New general approach in few-body scattering calculations: Solving discretized Faddeev equations on a graphics processing unit

Background: The numerical solution of few-body scattering problems with realistic interactions is a difficult problem that normally must be solved on powerful supercomputers, taking a lot of computer time. This strongly limits the possibility of accurate treatments for many important few-particle problems in different branches of quantum physics.

Purpose: To develop a new general highly effective approach for the practical solution of few-body scattering equations that can be implemented on a graphics processing unit.

Methods: The general approach is realized in three steps: (i) the reformulation of the scattering equations using a convenient analytical form for the channel resolvent operator, (ii) a complete few-body continuum discretization and projection of all operators and wave functions onto an $L_2$ basis constructed from stationary wave packets, and (iii) the ultrafast solution of the resulting matrix equations using a graphics processor.

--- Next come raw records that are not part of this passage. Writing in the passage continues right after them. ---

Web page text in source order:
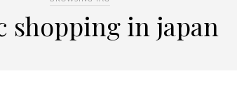
shopping in japan
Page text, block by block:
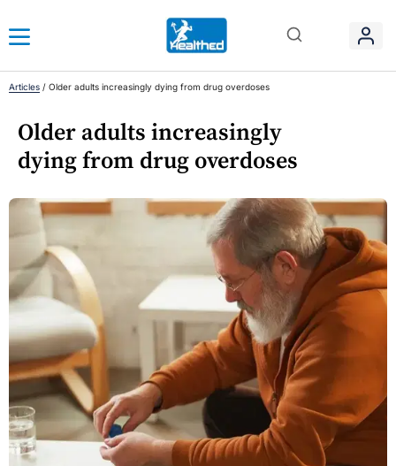
Articles / Older adults increasingly dying from drug overdoses
Older adults increasingly
dying from drug overdoses
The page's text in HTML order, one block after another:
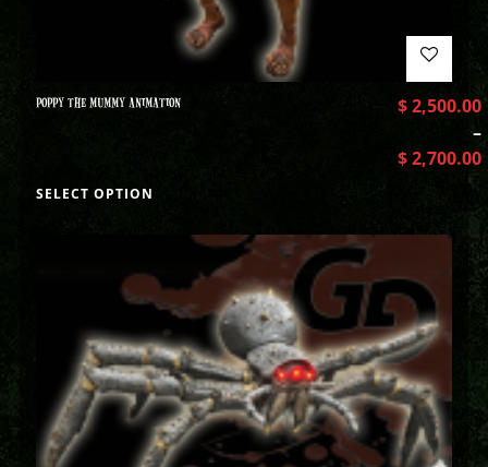
POPPY THE MUMMY ANIMATION $2,500.00
–
$2,700.00
SELECT OPTION
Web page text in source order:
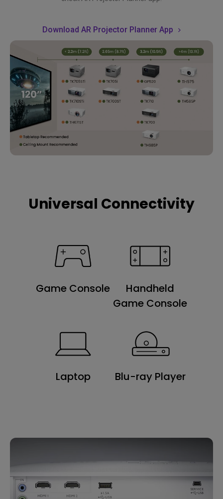
Download AR Projector Planner App
Universal Connectivity
Game Console
Handheld
Game Console
Laptop Blu-ray Player
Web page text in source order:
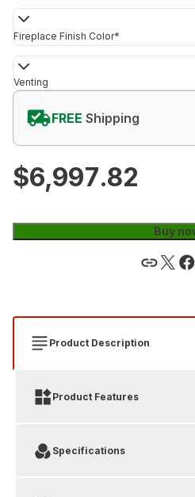
Fireplace Finish Color*
Venting
$6,997.82
Buy
FREE Shipping
Product Description
Product Features
Specifications
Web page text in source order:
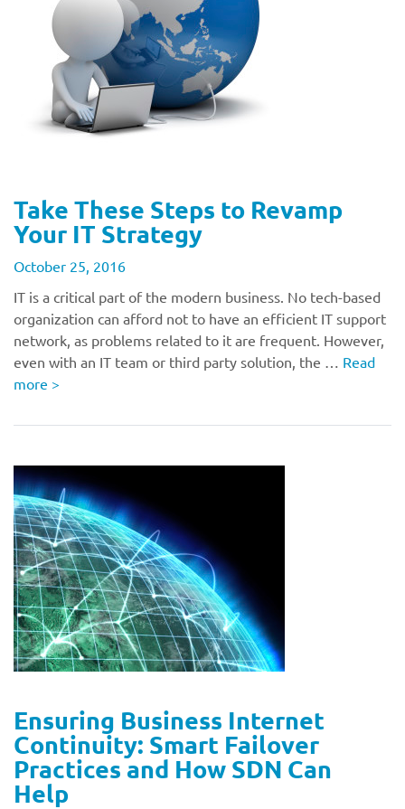
Take These Steps to Revamp
Your IT Strategy
October 25, 2016
IT is a critical part of the modern business. No tech-based
organization can afford not to have an efficient IT support
network, as problems related to it are frequent. However,
even with an IT team or third party solution, the … Read
more >
Ensuring Business Internet
Continuity: Smart Failover
Practices and How SDN Can
Help
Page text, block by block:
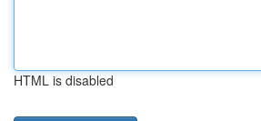
HTML is disabled
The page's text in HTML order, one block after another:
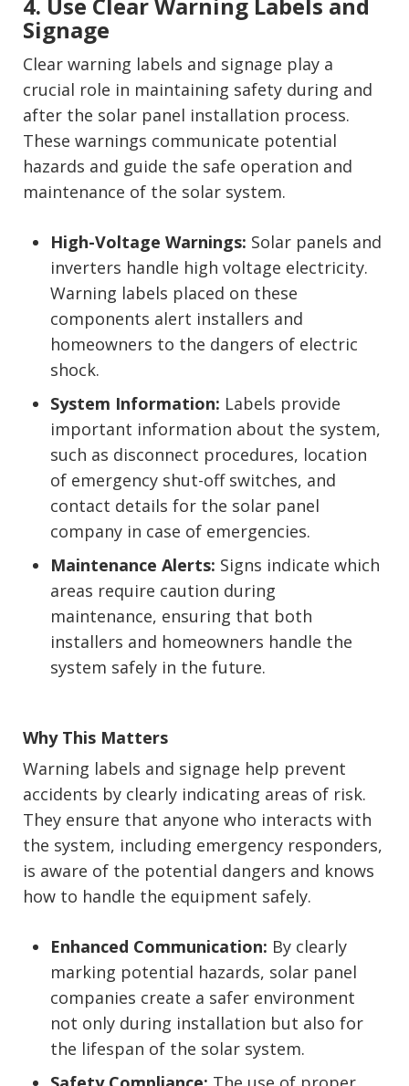
Signage
Clear warning labels and signage play a
crucial role in maintaining safety during and
after the solar panel installation process.
These warnings communicate potential
hazards and guide the safe operation and
maintenance of the solar system.
High-Voltage Warnings: Solar panels and
inverters handle high voltage electricity.
Warning labels placed on these
components alert installers and
homeowners to the dangers of electric
shock.
System Information: Labels provide
important information about the system,
such as disconnect procedures, location
of emergency shut-off switches, and
contact details for the solar panel
company in case of emergencies.
Maintenance Alerts: Signs indicate which
areas require caution during
maintenance, ensuring that both
installers and homeowners handle the
system safely in the future.
Why This Matters
Warning labels and signage help prevent
accidents by clearly indicating areas of risk.
They ensure that anyone who interacts with
the system, including emergency responders,
is aware of the potential dangers and knows
how to handle the equipment safely.
Enhanced Communication: By clearly
marking potential hazards, solar panel
companies create a safer environment
not only during installation but also for
the lifespan of the solar system.

Results: The whole approach is illustrated by a calculation of the neutron-deuteron elastic scattering cross section below and above the three-body breakup threshold with a realistic $NN$ potential that is performed on a standard PC using a graphics processor with an extremely short runtime.

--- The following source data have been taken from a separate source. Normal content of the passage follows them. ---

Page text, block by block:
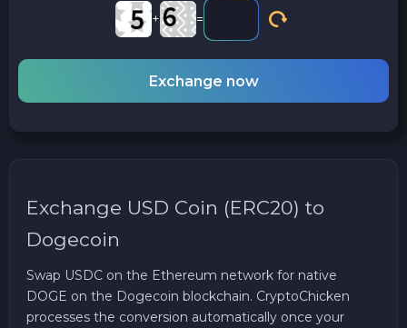
+ =
Exchange now
Exchange USD Coin (ERC20) to
Dogecoin
Swap USDC on the Ethereum network for native
DOGE on the Dogecoin blockchain. CryptoChicken
processes the conversion automatically once your
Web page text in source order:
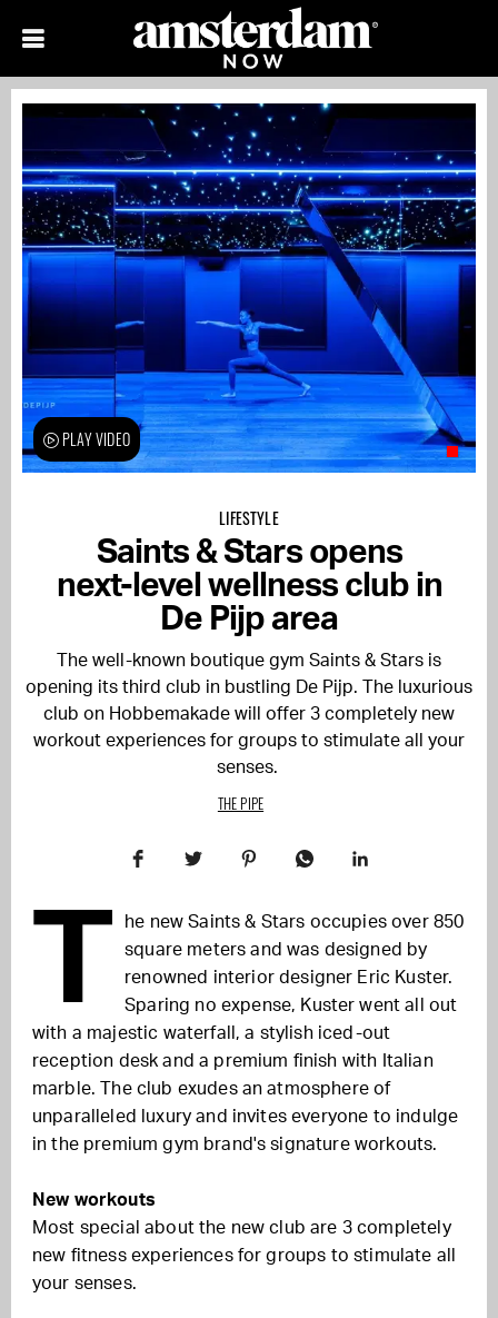
LIFESTYLE
Saints & Stars opens
next-level wellness club in
De Pijp area
The well-known boutique gym Saints & Stars is
opening its third club in bustling De Pijp. The luxurious
club on Hobbemakade will offer 3 completely new
workout experiences for groups to stimulate all your
senses.
THE PIPE
PLAY VIDEO
T
he new Saints & Stars occupies over 850
square meters and was designed by
renowned interior designer Eric Kuster.
Sparing no expense, Kuster went all out
with a majestic waterfall, a stylish iced-out
reception desk and a premium finish with Italian
marble. The club exudes an atmosphere of
unparalleled luxury and invites everyone to indulge
in the premium gym brand's signature workouts.
New workouts
Most special about the new club are 3 completely
new fitness experiences for groups to stimulate all
your senses.
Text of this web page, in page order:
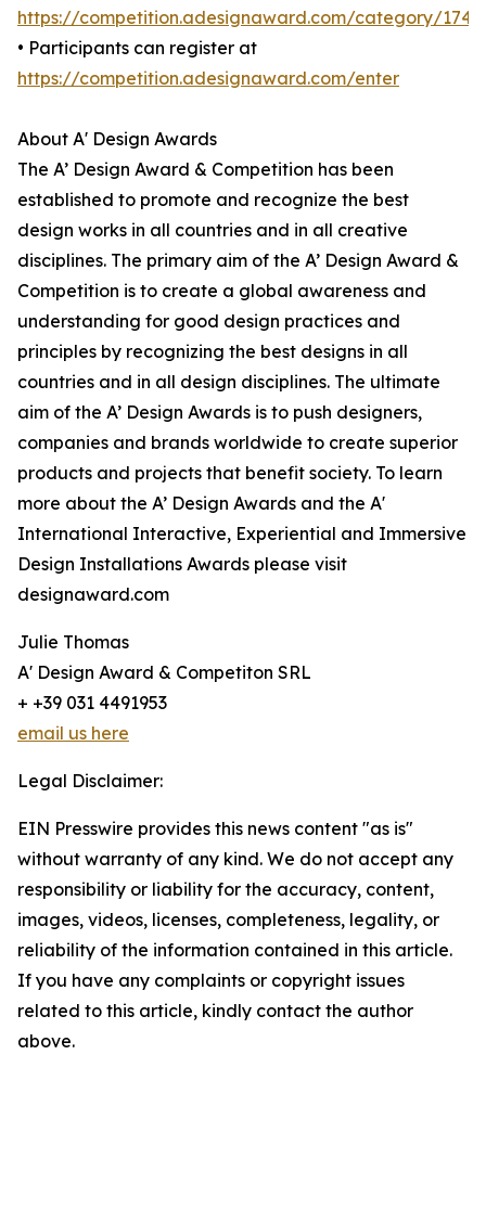
https://competition.adesignaward.com/category/174
• Participants can register at
https://competition.adesignaward.com/enter
About A' Design Awards
The A’ Design Award & Competition has been
established to promote and recognize the best
design works in all countries and in all creative
disciplines. The primary aim of the A’ Design Award &
Competition is to create a global awareness and
understanding for good design practices and
principles by recognizing the best designs in all
countries and in all design disciplines. The ultimate
aim of the A’ Design Awards is to push designers,
companies and brands worldwide to create superior
products and projects that benefit society. To learn
more about the A’ Design Awards and the A'
International Interactive, Experiential and Immersive
Design Installations Awards please visit
designaward.com
Julie Thomas
A' Design Award & Competiton SRL
+ +39 031 4491953
email us here
Legal Disclaimer:
EIN Presswire provides this news content "as is"
without warranty of any kind. We do not accept any
responsibility or liability for the accuracy, content,
images, videos, licenses, completeness, legality, or
reliability of the information contained in this article.
If you have any complaints or copyright issues
related to this article, kindly contact the author
above.

Conclusions: The general technique proposed in this paper opens a new way for a fast practical solution of quantum few-body scattering problems in both nonrelativistic and relativistic formulations in hadronic, nuclear, and atomic physics.

Figure 1

Some of $S$- and $D$-wave partial phase shifts of the elastic $nd$ scattering obtained within the WP approach (solid lines) and within the standard Faddeev calculations (circles) [11].

Figure 2

The differential cross section for elastic $nd$ scattering at 13 MeV obtained via the WP technique (solid line) and within the standard Faddeev calculations [11] (dashed line).

Figure 3

The neutron vector analyzing power $A_y$ for the elastic $nd$ scattering at 35 MeV obtained within the WP approach (solid line) compared to the results from Ref. [11] (dashed line) and the experimental $pd$ data [17].

Figure 4

The dependence of the computing time on a CPU (solid lines) and a GPU (dashed lines) (for the full solution and separate steps) on the dimension of the basis $M=N$ for the $nd$ scattering problem with $S$-wave $NN$ interaction.

Figure 5

The dependence of the GPU-acceleration ratio $\eta$ on the dimension of the basis $M=N$ in the calculation of the $nd$ scattering problem with an $S$-wave $NN$ interaction. The dashed line shows the acceleration for step 2 (selection), the dot-dashed line shows the acceleration for step 3 (calculation of ${\mathbb{P}}^0$), and the solid line shows the acceleration for the complete solution.

Figure 6

The dependence of the GPU acceleration ratio $\eta$ on the dimension of the basis $M=N$ for the realistic $nd$ scattering problem for $J={\frac{1}{2}}^{+}$. The dashed line shows the acceleration for step 2 (selection), the dot-dashed line shows the acceleration for step 3 (calculation of ${\mathbb{P}}^0$), and the solid line shows the acceleration for the complete solution.